Bayes' Theorem is a statistical principle that combines prior knowledge with new evidence gathered from data.

Given two random variables, X and Y, their relationship can be described by:
* **Joint Probability, $P(X,Y)$:** The probability that X takes a specific value *and* Y takes a specific value.
* **Conditional Probability, $P(Y|X)$:** The probability that Y takes a specific value *given that* X's value is known.

These probabilities are linked by the formula:
$$P(X,Y) = P(Y|X) \times P(X) = P(X|Y) \times P(Y)$$

By manipulating this relationship, Bayes' Theorem is derived. One form is presented as:
$$P(Y|X) = \frac{P(X,Y)}{P(X)}$$

### Summary of Naive Bayes Classification Problem

This document presents a classification problem solved using the Naive Bayes algorithm. The goal is to build a predictive model to estimate whether a third-year college student will graduate within five years ("D" - within the deadline) or take longer ("F" - outside the deadline).

The model is built using a dataset of 10 graduated students.

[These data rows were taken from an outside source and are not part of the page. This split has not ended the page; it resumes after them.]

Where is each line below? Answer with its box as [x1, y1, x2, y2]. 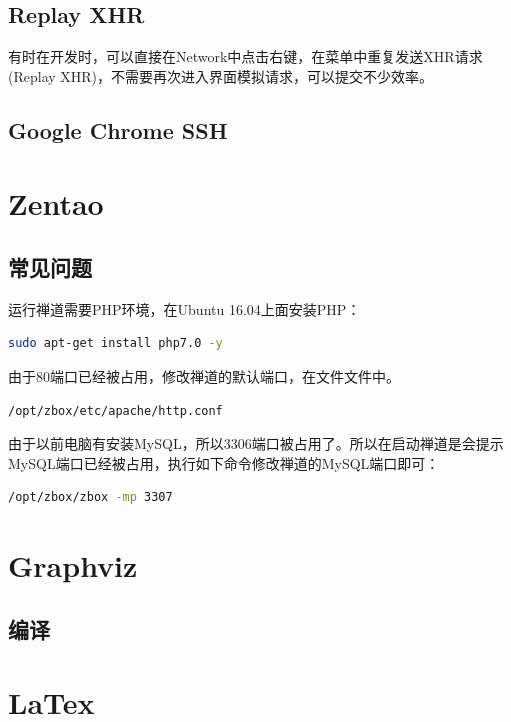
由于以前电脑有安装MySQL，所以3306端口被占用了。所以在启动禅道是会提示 [8, 433, 504, 454]
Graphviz [8, 545, 138, 586]
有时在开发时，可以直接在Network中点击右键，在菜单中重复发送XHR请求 [8, 46, 483, 67]
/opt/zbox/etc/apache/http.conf [8, 403, 223, 418]
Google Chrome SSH [8, 114, 228, 145]
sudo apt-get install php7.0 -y [8, 336, 223, 351]
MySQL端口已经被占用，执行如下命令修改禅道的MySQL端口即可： [8, 452, 440, 473]
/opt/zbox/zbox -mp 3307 [8, 490, 173, 505]
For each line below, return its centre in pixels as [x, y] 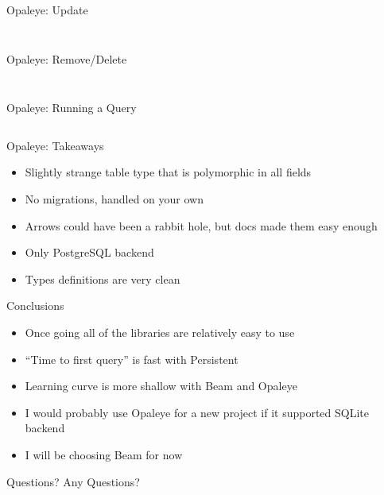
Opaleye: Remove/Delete [67, 58]
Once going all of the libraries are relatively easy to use [160, 332]
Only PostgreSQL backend [89, 252]
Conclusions [35, 306]
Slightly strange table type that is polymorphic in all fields [168, 172]
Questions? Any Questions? [73, 481]
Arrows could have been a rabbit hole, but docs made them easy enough [201, 225]
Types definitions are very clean [103, 278]
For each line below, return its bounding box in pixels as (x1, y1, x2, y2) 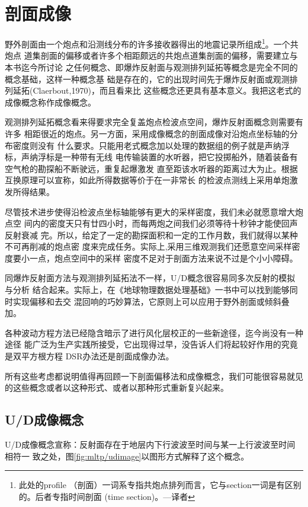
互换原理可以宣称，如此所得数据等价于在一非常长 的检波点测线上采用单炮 (5, 174, 290, 186)
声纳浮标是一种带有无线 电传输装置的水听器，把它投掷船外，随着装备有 (21, 151, 298, 163)
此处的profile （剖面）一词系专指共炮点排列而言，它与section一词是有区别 (18, 479, 301, 491)
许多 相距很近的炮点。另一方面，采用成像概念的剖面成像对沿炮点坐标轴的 (5, 127, 290, 139)
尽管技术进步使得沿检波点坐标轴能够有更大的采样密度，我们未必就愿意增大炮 (5, 205, 303, 218)
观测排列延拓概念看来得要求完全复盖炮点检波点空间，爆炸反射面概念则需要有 (5, 116, 303, 128)
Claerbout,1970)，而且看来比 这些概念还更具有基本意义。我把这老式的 (33, 84, 301, 97)
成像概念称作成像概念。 (5, 95, 96, 108)
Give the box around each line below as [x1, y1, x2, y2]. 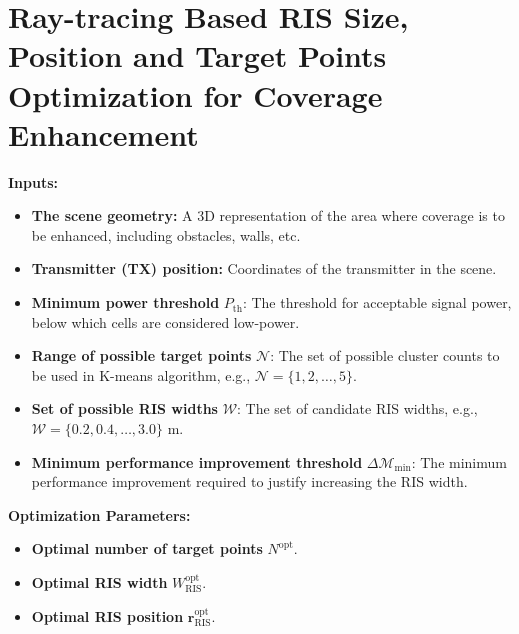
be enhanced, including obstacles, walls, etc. [31, 224, 301, 245]
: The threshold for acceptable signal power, [242, 292, 512, 313]
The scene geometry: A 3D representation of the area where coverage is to [31, 205, 505, 226]
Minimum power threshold [31, 292, 220, 313]
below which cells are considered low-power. [31, 311, 300, 332]
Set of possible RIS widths [31, 398, 218, 419]
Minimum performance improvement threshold [31, 451, 363, 472]
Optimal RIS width [31, 572, 168, 592]
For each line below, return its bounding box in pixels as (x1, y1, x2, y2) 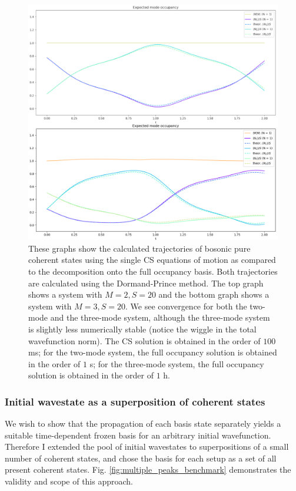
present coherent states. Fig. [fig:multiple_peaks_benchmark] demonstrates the (5, 463, 291, 476)
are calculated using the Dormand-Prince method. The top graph (28, 276, 264, 289)
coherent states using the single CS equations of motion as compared (28, 253, 276, 266)
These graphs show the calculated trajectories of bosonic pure (28, 242, 251, 254)
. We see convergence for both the (125, 299, 247, 312)
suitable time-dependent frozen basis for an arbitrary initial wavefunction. (5, 429, 271, 441)
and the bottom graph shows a (158, 288, 270, 301)
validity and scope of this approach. (5, 475, 133, 487)
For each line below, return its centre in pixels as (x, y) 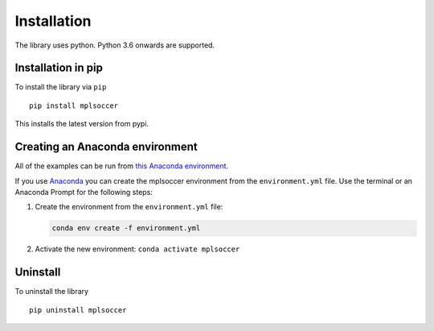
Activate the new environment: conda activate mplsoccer (137, 249)
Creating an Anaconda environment (106, 147)
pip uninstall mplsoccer (78, 310)
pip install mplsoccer (74, 106)
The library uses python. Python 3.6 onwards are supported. (115, 45)
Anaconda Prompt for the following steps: (84, 192)
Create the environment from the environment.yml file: (129, 207)
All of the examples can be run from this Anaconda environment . (122, 166)
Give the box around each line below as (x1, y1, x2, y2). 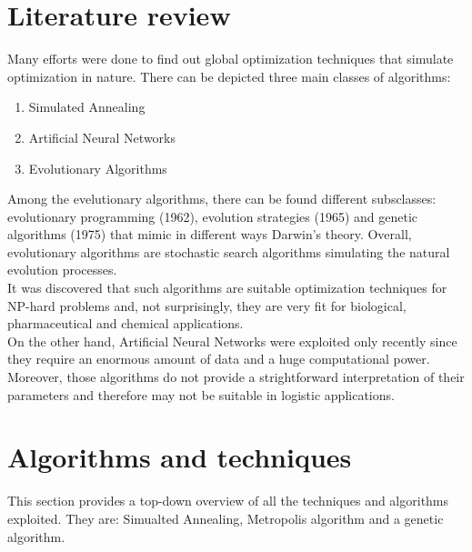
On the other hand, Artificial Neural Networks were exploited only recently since (7, 331, 457, 350)
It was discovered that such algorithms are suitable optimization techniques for (7, 278, 447, 297)
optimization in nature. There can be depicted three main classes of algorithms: (7, 66, 451, 85)
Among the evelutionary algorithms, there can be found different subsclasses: (7, 189, 437, 208)
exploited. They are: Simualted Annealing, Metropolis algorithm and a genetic (7, 508, 444, 527)
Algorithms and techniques (7, 438, 352, 476)
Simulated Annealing (28, 97, 146, 116)
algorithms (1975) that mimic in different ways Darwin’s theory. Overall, (7, 225, 412, 244)
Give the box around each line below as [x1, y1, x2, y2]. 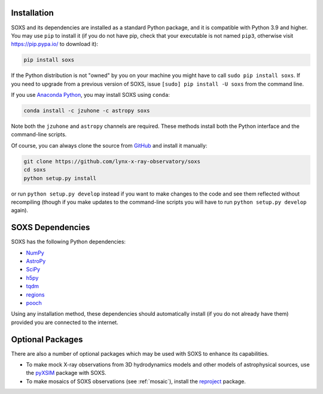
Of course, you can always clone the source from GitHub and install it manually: [11, 142, 208, 149]
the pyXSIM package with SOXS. [26, 369, 106, 377]
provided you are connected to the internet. [11, 319, 119, 326]
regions [26, 291, 45, 298]
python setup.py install [23, 175, 97, 182]
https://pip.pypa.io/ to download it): [11, 41, 99, 48]
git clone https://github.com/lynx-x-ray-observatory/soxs [23, 158, 200, 164]
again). [11, 207, 29, 214]
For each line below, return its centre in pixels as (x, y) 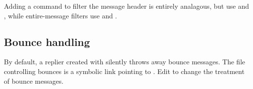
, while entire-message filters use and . (61, 15)
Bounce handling (47, 41)
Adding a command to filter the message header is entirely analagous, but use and (126, 6)
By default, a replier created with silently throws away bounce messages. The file (125, 62)
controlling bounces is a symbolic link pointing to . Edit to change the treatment (124, 71)
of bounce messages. (34, 81)
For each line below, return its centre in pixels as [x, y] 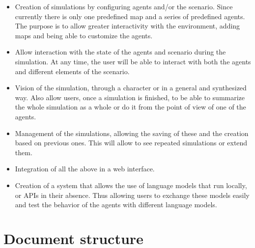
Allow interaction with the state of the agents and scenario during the [120, 52]
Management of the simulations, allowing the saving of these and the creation [132, 133]
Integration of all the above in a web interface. [85, 169]
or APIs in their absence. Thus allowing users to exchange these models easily [132, 195]
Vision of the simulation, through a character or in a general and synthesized [131, 88]
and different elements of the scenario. [72, 71]
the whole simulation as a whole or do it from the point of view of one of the [130, 107]
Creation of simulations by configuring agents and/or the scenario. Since [124, 6]

The attributes, all of which can be "A" or "B," are:
* **DD:** Performance in courses.
* **DA:** Performance in complementary activities.
* **DE:** Performance in internships.

The solution demonstrates the steps to build the model and classify new instances.

#### a) Building the Naive Bayes Model

1.  **Prior Probabilities (P(Class)):**
    * $P(D) = 6/10$
    * $P(F) = 4/10$

2.  **Class Conditional Probabilities (P(Attribute=Value | Class)):**
    * $P(DD=A|D) = 4/6$
    * $P(DD=B|D) = 2/6$
    * $P(DA=A|D) = 3/6$
    * $P(DA=B|D) = 3/6$
    * $P(DE=A|D) = 4/6$
    * $P(DE=B|D) = 2/6$
    * $P(DD=A|F) = 1/4$
    * $P(DD=B|F) = 3/4$
    * $P(DA=A|F) = 3/4$
    * $P(DA=B|F) = 1/4$
    * $P(DE=A|F) = 2/4$
    * $P(DE=B|F) = 2/4$

#### b) Classification Test for Student $X = (DD=A, DA=B, DE=B)$

1.  **Calculate $P(X | Class)$:**
    * $P(X|D) = P(DD=A|D) \times P(DA=B|D) \times P(DE=B|D) = (4/6) \times (3/6) \times (2/6) = 1/9$
    * $P(X|F) = P(DD=A|F) \times P(DA=B|F) \times P(DE=B|F) = (1/4) \times (1/4) \times (2/4) = 1/32$

2.  **Calculate Posterior Probability $P(Class | X)$:**
    * $P(D|X) = P(D) \times P(X|D) = (6/10) \times (1/9) = 1/15$
    * $P(F|X) = P(F) \times P(X|F) = (4/10) \times (1/32) = 1/80$

**Result:** Since $1/15 > 1/80$, the student (A, B, B) is classified as "D" (will graduate within the deadline).

#### c) Classification Test for Student (B, B, B)

The student is classified as "F" (outside the deadline) because $P(F|X) = 0.0375$ is greater than $P(D|X) = 0.03$.

#### d) Classification Test for Student (A, A, A)

The student is classified as "D" (within the deadline) because $P(D|X) = 0.13$ is greater than $P(F|X) = 0.0375$.